Reproduce the listing below in full and without alteration, apart from its pictures.
• • • • •
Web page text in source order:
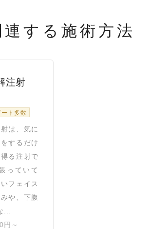
連する施術方法
注射
ート多数
は、気に
するだけ
る注射で
っていて
フェイス
や、下腹
円～
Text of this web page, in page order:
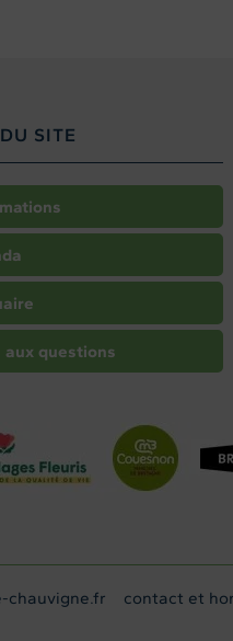
SITE
aux questions
chauvigne.fr contact et
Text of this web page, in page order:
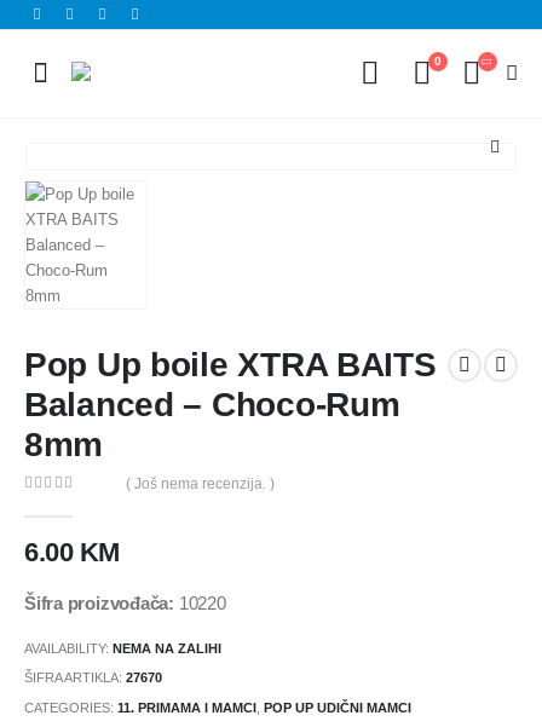
0
Pop Up boile XTRA BAITS
Balanced – Choco-Rum
8mm
( Još nema recenzija. )
6.00 KM
Šifra proizvođača: 10220
AVAILABILITY: NEMA NA ZALIHI
ŠIFRA ARTIKLA: 27670
CATEGORIES: 11. PRIMAMA I MAMCI POP UP UDIČNI MAMCI
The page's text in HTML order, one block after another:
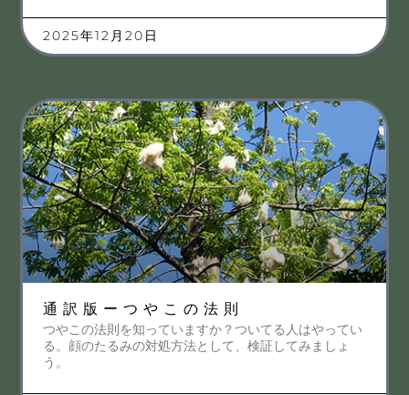
2025年12月20日
通訳版ーつやこの法則
つやこの法則を知っていますか？ついてる人はやってい
る。顔のたるみの対処方法として、検証してみましょ
う。
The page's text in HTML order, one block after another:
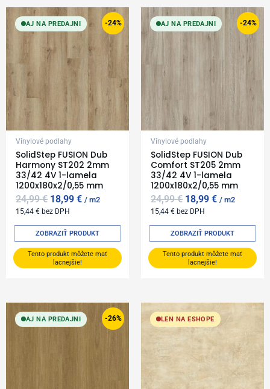
-24%
AJ NA PREDAJNI
Vinylové podlahy
SolidStep FUSION Dub
Harmony ST202 2mm
33/42 4V 1-lamela
1200x180x2/0,55 mm
24,99€
Original
price
was:
24,99 €.
18,99€
Current
price
is:
18,99 €.
m2
15,44€ bez DPH
Tento produkt môžete mať
lacnejšie!
ZOBRAZIŤ PRODUKT
-24%
AJ NA PREDAJNI
Vinylové podlahy
SolidStep FUSION Dub
Comfort ST205 2mm
33/42 4V 1-lamela
1200x180x2/0,55 mm
24,99€
Original
price
was:
24,99 €.
18,99€
Current
price
is:
18,99 €.
m2
15,44€ bez DPH
Tento produkt môžete mať
lacnejšie!
ZOBRAZIŤ PRODUKT
-26%
AJ NA PREDAJNI
Original
price
was:
Current
price
is:
LEN NA ESHOPE
• • • • •
_REPLY_
Web page text in source order:
連する施術方法
注射
ート多数
は、気に
するだけ
る注射で
っていて
フェイス
や、下腹
円～
Text of this web page, in page order:
SITE
aux questions
chauvigne.fr contact et
Text of this web page, in page order:
0
Pop Up boile XTRA BAITS
Balanced – Choco-Rum
8mm
( Još nema recenzija. )
6.00 KM
Šifra proizvođača: 10220
AVAILABILITY: NEMA NA ZALIHI
ŠIFRA ARTIKLA: 27670
CATEGORIES: 11. PRIMAMA I MAMCI POP UP UDIČNI MAMCI
The page's text in HTML order, one block after another:
2025年12月20日
通訳版ーつやこの法則
つやこの法則を知っていますか？ついてる人はやってい
る。顔のたるみの対処方法として、検証してみましょ
う。
The page's text in HTML order, one block after another:
-24%
AJ NA PREDAJNI
Vinylové podlahy
SolidStep FUSION Dub
Harmony ST202 2mm
33/42 4V 1-lamela
1200x180x2/0,55 mm
24,99€
Original
price
was:
24,99 €.
18,99€
Current
price
is:
18,99 €.
m2
15,44€ bez DPH
Tento produkt môžete mať
lacnejšie!
ZOBRAZIŤ PRODUKT
-24%
AJ NA PREDAJNI
Vinylové podlahy
SolidStep FUSION Dub
Comfort ST205 2mm
33/42 4V 1-lamela
1200x180x2/0,55 mm
24,99€
Original
price
was:
24,99 €.
18,99€
Current
price
is:
18,99 €.
m2
15,44€ bez DPH
Tento produkt môžete mať
lacnejšie!
ZOBRAZIŤ PRODUKT
-26%
AJ NA PREDAJNI
Original
price
was:
Current
price
is:
LEN NA ESHOPE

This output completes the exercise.